New Mexico ends gassing just ahead of big gamecock bust

From ANIMAL PEOPLE, May 2009:

SANTA FE–New Mexico Gov-ernor Bill
Richardson on April 7, 2009 signed a bill making
New Mexico the 18th U.S. state to ban gassing
dogs and cats.
The bill allocates $100,000 to help the
last four shelters in the state that use gas
chambers convert to using lethal injection.
Richardson also endorsed a bill that will
permit state-licensed euthanasia technicians to
buy and use euthanasia drugs. The technicians
need not be veterinarians and need not work in
the presence of a vet.

Richardson signed both bills on the same
day that Doña Ana County animal control
supervisor Curtis Childress disclosed that his
staff had killed 618 chicks, hens, and roosters
who were seized from seven sites in a series of
raids on suspected cockfighters.
Four men were arrested.
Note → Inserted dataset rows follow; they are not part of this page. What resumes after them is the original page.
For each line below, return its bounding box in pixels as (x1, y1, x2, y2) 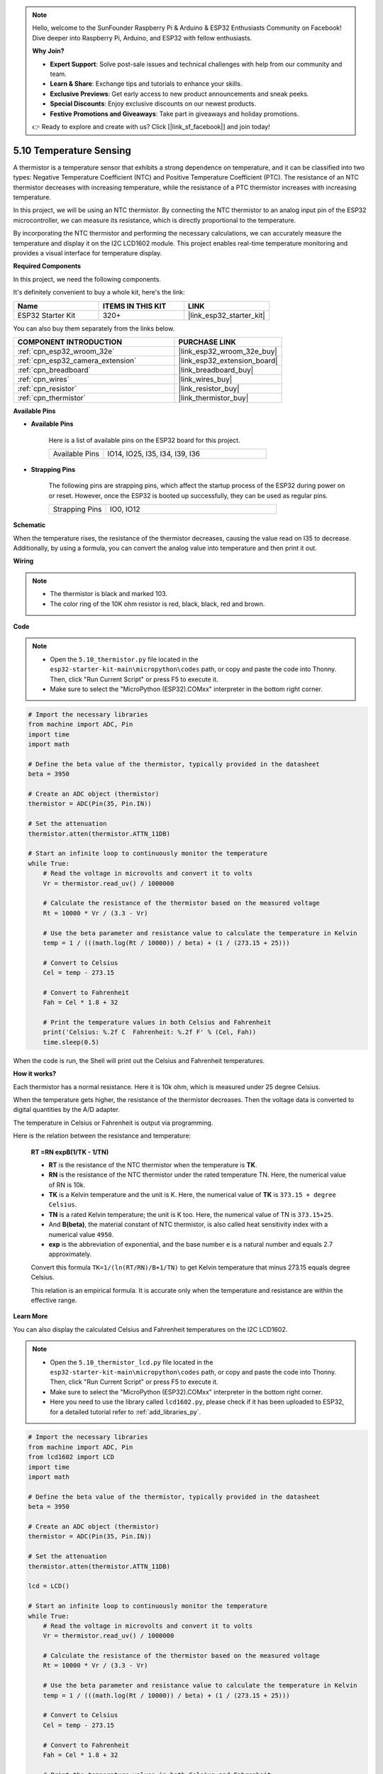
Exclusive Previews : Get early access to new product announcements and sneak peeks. (50, 89, 309, 98)
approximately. (48, 1250, 92, 1259)
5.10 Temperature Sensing (13, 144, 131, 156)
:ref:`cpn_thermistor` (17, 392, 87, 402)
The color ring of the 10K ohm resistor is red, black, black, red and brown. (50, 600, 265, 608)
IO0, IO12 (109, 505, 141, 514)
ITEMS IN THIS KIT (102, 301, 167, 311)
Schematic (13, 521, 46, 529)

The suspects
surrendered the birds to the county.
Albuquerque animal advocate Marcy Britton
questioned the killing. Britton contended in a
handwritten letter to ANIMAL PEOPLE, accompanied
by supporting documents, that efforts to enforce
the 2007 New Mexico ban on cockfighting are
taking resources away from other humane law
enforcement priorities, including bringing
shelter management up to par.
Many of the birds seized in cockfighting
raids are believed to have been dosed with drugs
which under U.S. law may not be given to animals
meant for human consumption. Childress told
Diane Alba of the Las Cruces Sun-News that the
USDA would not allow such birds to be adopted
out, lest some might eventually be eaten.